Off to Virginia Beach to participate in the festivities surrounding the annual Clash of the Titans on campus there. After the participants have exhausted themselves in the afternoon’s debates, there will be a fine dinner at which it will be my job to move to show along, not unlike my day job on the radio. Should be fun, and Regent is always a great place to visit with an extraordinary student body and a wonderful faculty and staff.’s Larry O’Connor
will sit in for me tomorrow, and I hope Congressman John Campbell gets a chance to explain the housing finance proposals by his colleague Scott Garrett. Garrett’s a smart guy, but I think conservatives have to realize that now is not the time to “reform” the housing finance market when the sector is struggling to make it into recovery mode. Adding a new layer of uncertainty to a key sector via a massive legislative overhaul just doesn’t make any sense at all right now, and the GOP shouldn’t be wasting precious political energy on initiatives which simply cannot move through a Democrat-controlled Senate even if they did have majority appeal within the House GOP, which this ideas don’t seem to have.

The big focus has to be on spending and those measures which can advance the recovery without adding to the deficit. Garrett’s proposals don’t fit those guidelines, and they certainly don’t fit the idea of having housing rejoin the economy after three long years of decline.

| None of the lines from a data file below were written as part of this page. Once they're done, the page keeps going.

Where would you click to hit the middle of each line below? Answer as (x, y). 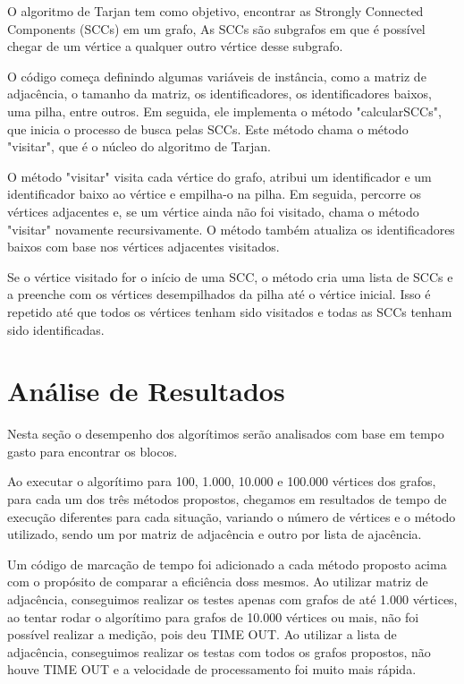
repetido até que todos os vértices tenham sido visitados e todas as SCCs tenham (230, 311)
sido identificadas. (56, 329)
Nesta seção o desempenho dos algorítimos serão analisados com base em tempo (226, 434)
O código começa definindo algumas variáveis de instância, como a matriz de (217, 76)
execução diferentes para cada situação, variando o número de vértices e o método (232, 516)
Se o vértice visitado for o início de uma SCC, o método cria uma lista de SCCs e (230, 276)
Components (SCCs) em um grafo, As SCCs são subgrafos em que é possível (216, 28)
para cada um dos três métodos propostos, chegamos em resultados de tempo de (227, 499)
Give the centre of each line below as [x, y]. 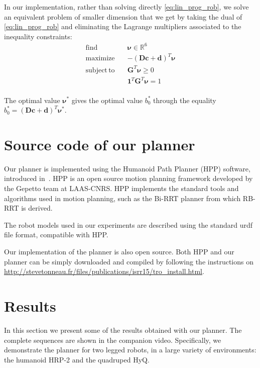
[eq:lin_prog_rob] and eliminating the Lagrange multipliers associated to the [123, 26]
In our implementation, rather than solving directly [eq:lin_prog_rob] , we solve [126, 7]
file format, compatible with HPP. [56, 235]
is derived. [37, 208]
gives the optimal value [107, 100]
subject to [100, 70]
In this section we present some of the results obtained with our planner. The [123, 330]
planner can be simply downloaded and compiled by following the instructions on [129, 261]
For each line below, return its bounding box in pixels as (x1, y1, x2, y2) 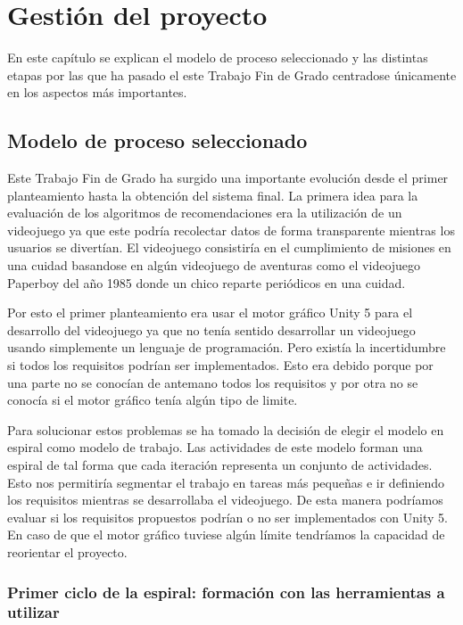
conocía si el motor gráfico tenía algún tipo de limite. (7, 391, 298, 409)
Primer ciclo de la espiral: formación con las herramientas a (7, 580, 445, 603)
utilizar (7, 601, 60, 623)
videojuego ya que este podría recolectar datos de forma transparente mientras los (7, 220, 455, 239)
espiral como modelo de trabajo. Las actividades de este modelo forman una (7, 438, 423, 456)
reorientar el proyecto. (7, 542, 128, 561)
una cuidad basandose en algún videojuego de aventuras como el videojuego (7, 256, 421, 275)
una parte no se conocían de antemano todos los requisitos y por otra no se (7, 373, 418, 391)
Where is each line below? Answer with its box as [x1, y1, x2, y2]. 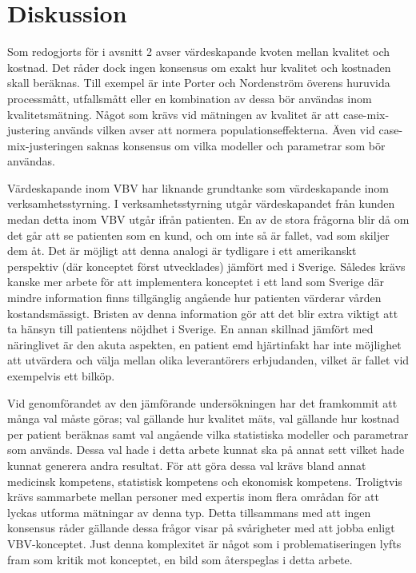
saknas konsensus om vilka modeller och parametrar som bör [86, 137, 386, 153]
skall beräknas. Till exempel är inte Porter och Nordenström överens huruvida [7, 74, 390, 91]
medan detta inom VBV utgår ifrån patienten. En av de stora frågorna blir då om [7, 211, 410, 228]
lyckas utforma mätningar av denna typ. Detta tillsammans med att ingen [7, 503, 371, 520]
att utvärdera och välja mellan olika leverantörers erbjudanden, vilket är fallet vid [7, 352, 410, 368]
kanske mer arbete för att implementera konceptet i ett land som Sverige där [7, 273, 384, 290]
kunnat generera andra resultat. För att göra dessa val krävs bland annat [7, 456, 366, 473]
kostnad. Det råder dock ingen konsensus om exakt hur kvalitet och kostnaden [7, 58, 391, 75]
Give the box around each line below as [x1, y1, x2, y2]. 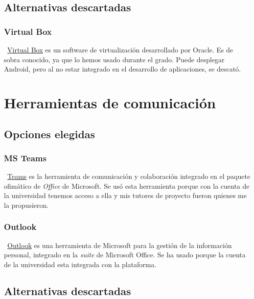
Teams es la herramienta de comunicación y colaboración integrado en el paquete [7, 171, 251, 181]
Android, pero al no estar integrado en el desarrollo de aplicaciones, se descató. [4, 64, 241, 74]
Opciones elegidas [4, 126, 95, 141]
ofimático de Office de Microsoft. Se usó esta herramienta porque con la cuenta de [4, 180, 250, 191]
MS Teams [4, 151, 46, 164]
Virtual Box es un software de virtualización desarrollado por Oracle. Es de [7, 45, 233, 54]
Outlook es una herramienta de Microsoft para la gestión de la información [7, 240, 232, 250]
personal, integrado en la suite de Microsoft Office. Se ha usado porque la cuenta [4, 249, 246, 260]
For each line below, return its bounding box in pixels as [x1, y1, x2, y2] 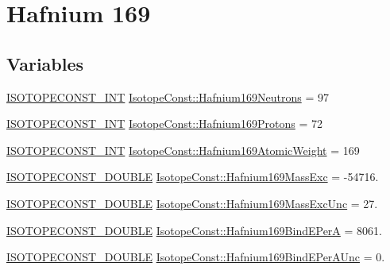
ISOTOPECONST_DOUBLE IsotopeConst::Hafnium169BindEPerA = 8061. [6, 222, 382, 238]
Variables [6, 51, 84, 75]
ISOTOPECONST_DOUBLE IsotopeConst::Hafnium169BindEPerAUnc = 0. [6, 249, 385, 265]
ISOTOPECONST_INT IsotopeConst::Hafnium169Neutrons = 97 [6, 88, 329, 105]
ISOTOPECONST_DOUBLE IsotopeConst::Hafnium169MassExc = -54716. [6, 168, 379, 185]
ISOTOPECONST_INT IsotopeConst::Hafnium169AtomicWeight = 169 [6, 141, 360, 158]
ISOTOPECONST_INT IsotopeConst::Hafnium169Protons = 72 [6, 115, 322, 132]
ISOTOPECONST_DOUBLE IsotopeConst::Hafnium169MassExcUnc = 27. [6, 195, 378, 211]
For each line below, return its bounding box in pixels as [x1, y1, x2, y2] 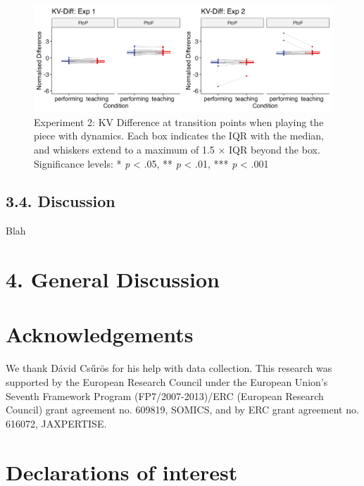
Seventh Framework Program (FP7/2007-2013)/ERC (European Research [6, 388, 324, 403]
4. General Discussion [6, 265, 220, 294]
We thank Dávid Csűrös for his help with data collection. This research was [6, 361, 332, 375]
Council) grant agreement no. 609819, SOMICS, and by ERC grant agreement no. [6, 402, 359, 417]
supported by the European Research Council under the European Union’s [6, 374, 328, 389]
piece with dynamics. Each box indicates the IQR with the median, [34, 128, 324, 143]
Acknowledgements [6, 320, 194, 349]
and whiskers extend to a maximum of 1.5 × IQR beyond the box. [34, 142, 320, 156]
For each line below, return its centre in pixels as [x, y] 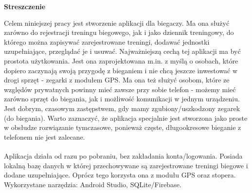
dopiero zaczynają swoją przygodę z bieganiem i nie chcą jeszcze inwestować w [121, 70]
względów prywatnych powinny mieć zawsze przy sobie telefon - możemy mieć [120, 89]
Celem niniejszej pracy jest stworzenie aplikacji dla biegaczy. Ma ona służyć [117, 23]
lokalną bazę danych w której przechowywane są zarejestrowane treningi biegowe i [126, 165]
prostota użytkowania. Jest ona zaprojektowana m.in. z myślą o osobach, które [121, 60]
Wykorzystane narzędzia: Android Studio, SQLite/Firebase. [93, 184]
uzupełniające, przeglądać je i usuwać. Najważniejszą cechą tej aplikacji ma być [122, 51]
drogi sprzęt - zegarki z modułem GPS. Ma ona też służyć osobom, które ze [117, 80]
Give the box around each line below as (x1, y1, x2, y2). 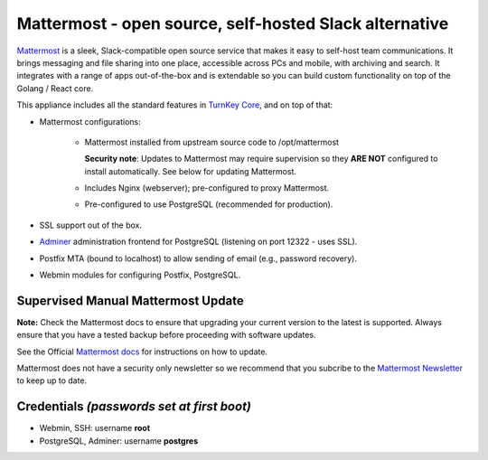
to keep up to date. (16, 375, 88, 386)
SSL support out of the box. (39, 220, 143, 230)
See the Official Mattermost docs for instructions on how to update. (16, 346, 268, 357)
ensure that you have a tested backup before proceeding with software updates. (16, 330, 316, 341)
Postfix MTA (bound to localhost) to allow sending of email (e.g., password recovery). (39, 253, 357, 264)
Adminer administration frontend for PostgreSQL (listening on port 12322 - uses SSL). (39, 236, 358, 248)
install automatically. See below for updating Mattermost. (84, 165, 297, 176)
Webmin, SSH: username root (39, 423, 151, 434)
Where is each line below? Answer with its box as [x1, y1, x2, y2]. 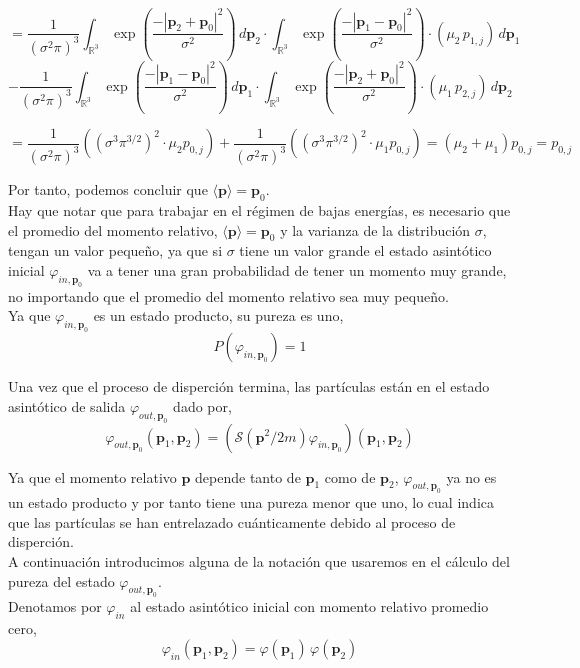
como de [324, 466, 376, 487]
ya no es [446, 466, 497, 487]
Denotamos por [8, 596, 102, 617]
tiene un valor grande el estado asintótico [239, 240, 492, 261]
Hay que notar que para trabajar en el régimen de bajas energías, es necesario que [8, 200, 511, 221]
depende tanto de [195, 466, 301, 487]
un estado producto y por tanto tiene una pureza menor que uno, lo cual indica [8, 492, 494, 513]
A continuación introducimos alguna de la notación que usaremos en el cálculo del [8, 551, 510, 572]
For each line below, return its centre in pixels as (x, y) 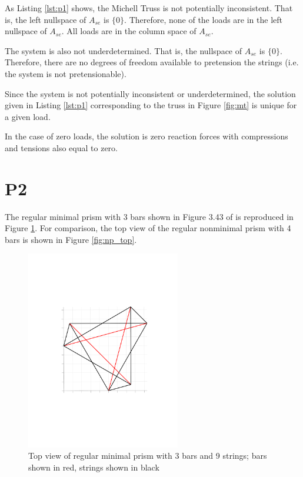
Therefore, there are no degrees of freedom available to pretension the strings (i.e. (152, 62)
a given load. (28, 116)
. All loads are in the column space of (129, 31)
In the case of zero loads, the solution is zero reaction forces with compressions (146, 136)
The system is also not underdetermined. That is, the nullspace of (124, 50)
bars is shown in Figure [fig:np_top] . (71, 239)
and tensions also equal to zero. (61, 147)
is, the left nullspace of (46, 19)
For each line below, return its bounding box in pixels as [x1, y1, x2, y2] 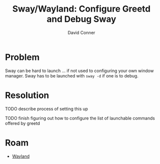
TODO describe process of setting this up [5, 105, 88, 112]
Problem [5, 52, 40, 62]
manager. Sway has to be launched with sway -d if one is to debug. [5, 73, 139, 78]
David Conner [67, 30, 96, 35]
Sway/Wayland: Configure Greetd [12, 3, 151, 15]
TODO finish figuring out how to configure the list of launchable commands [5, 115, 155, 121]
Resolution [5, 89, 49, 101]
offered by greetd [5, 120, 40, 126]
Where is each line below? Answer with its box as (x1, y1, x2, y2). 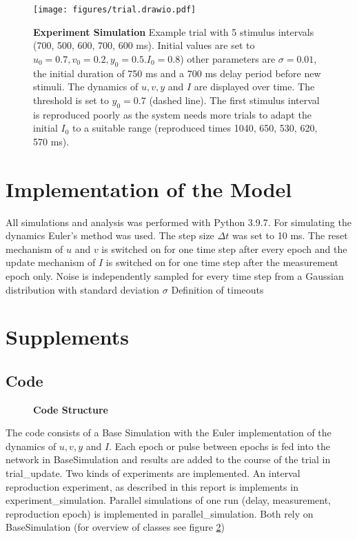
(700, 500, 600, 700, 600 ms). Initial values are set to (33, 38, 255, 52)
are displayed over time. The (194, 79, 315, 94)
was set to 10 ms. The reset (232, 228, 348, 243)
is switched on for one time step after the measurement (105, 255, 338, 269)
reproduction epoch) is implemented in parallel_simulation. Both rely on (6, 506, 314, 520)
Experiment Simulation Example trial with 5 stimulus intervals (33, 24, 314, 39)
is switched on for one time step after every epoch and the (101, 241, 347, 256)
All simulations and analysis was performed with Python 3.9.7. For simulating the (6, 214, 351, 229)
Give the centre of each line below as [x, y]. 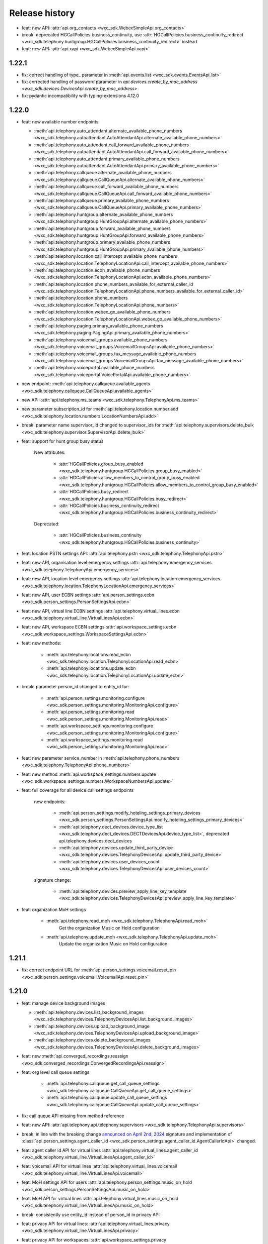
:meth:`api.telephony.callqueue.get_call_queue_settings [103, 1084]
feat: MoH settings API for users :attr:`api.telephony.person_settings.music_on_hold [107, 1182]
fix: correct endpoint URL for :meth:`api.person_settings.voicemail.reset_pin [99, 970]
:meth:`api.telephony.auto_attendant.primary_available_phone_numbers [107, 159]
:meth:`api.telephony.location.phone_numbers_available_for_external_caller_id [114, 284]
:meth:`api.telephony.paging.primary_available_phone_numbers [99, 326]
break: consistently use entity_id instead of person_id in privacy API [91, 1215]
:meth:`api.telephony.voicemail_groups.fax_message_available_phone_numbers [115, 354]
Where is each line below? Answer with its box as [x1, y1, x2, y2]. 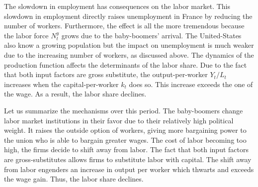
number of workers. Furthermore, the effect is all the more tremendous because [4, 20, 245, 31]
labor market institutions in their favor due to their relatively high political [4, 115, 234, 125]
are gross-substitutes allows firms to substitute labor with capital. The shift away [4, 154, 252, 164]
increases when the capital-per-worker [4, 79, 119, 89]
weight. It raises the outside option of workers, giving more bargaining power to [4, 125, 247, 135]
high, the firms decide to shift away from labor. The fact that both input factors [4, 144, 249, 155]
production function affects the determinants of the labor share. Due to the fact [4, 59, 247, 70]
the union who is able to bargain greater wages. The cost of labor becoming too [4, 134, 247, 145]
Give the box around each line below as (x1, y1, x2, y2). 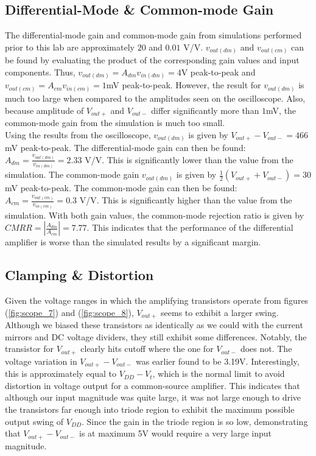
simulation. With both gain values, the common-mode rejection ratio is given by (5, 208, 304, 221)
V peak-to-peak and (181, 65, 256, 78)
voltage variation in (5, 354, 77, 367)
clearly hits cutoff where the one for (80, 342, 214, 355)
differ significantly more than (151, 103, 259, 116)
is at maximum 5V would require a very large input (79, 427, 272, 440)
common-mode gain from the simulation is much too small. (5, 116, 225, 128)
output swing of (5, 415, 64, 427)
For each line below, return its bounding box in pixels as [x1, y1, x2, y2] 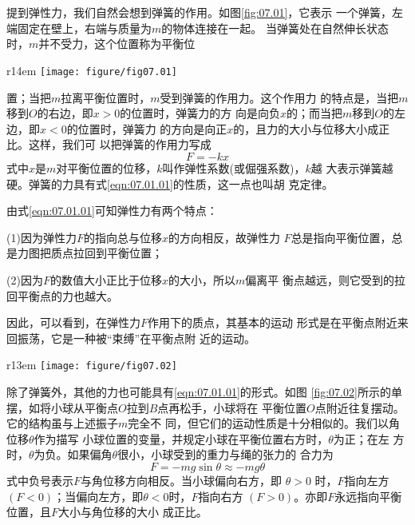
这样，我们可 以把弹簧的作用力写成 [28, 136, 211, 153]
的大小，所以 [168, 271, 235, 288]
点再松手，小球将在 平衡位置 [157, 399, 306, 416]
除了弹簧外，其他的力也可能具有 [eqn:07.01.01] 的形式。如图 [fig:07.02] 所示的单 [6, 384, 402, 400]
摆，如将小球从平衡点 [6, 399, 118, 416]
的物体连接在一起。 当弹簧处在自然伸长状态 [161, 19, 389, 36]
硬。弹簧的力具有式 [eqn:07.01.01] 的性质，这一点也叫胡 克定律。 [6, 175, 334, 192]
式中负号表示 [6, 471, 73, 488]
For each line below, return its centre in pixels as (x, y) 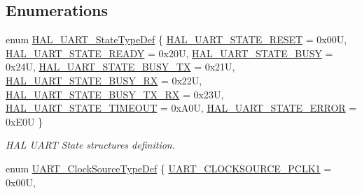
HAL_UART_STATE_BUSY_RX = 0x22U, (104, 80)
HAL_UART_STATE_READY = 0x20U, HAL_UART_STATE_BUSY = (169, 53)
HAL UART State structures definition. (91, 145)
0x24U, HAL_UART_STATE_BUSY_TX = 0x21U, (120, 67)
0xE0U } (25, 121)
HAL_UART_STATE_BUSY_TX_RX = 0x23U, (115, 94)
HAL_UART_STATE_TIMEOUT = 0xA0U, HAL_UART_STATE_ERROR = (181, 108)
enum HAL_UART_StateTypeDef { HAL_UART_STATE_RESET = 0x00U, (176, 39)
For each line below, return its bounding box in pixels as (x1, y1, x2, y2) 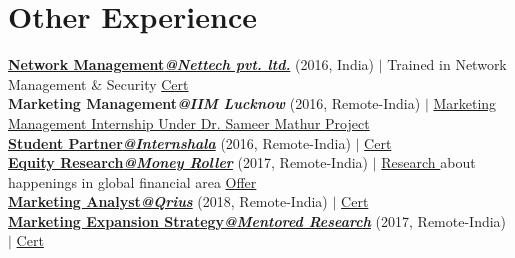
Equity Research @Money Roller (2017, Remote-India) (8, 152, 369, 173)
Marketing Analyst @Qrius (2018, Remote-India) (8, 191, 328, 212)
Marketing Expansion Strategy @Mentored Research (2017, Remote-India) (8, 210, 507, 231)
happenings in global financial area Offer (8, 171, 257, 192)
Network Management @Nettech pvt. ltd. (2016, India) (8, 54, 375, 75)
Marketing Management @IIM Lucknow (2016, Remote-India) (8, 93, 421, 114)
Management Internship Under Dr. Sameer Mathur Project (8, 112, 370, 133)
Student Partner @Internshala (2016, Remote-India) (8, 132, 351, 153)
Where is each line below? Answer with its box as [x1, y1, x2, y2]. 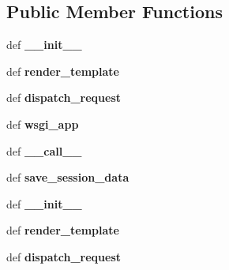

One of the participants in Friday’s debate is former Harvard president, Clinton era Treasury Secretary and senior Obama advisor Lawrence Summers. Earlier this week Summers penned a Washington Post article on the housing crisis. He identifies the housing sector as the key to any real recovery, and whether or not you agree with his prescriptions for assisting the start of that recovery, the Garrett approach is not one that can do anything but further diminish the availability of credit for home purchasers, a sort of Smoot Hawley for housing. Like the demands for the end of the mortgage interest deduction that regularly issue from smart people who don’t know housing, the continued attempts to impose pure theory on the American housing market which is deeply intertwined with American values and vision just doesn’t make a lick of political or economic sense right now.

The hard fall of housing has a lot of reasons, and the GSEs are of course culprits. But the key task now is defeating the president and getting the economy and national security into responsible, competent hands. Ideologically appealing “big fixes” are exactly the wrong way to talk to homeowners across the country about their biggest investments and their most valuable tax advantage, and exactly what Democrats will use to cudgel the GOP nominee before audiences of homeowners.

If there is even one conservative political professional who thinks it is a good idea for the GOP to threaten home prices, send me a link.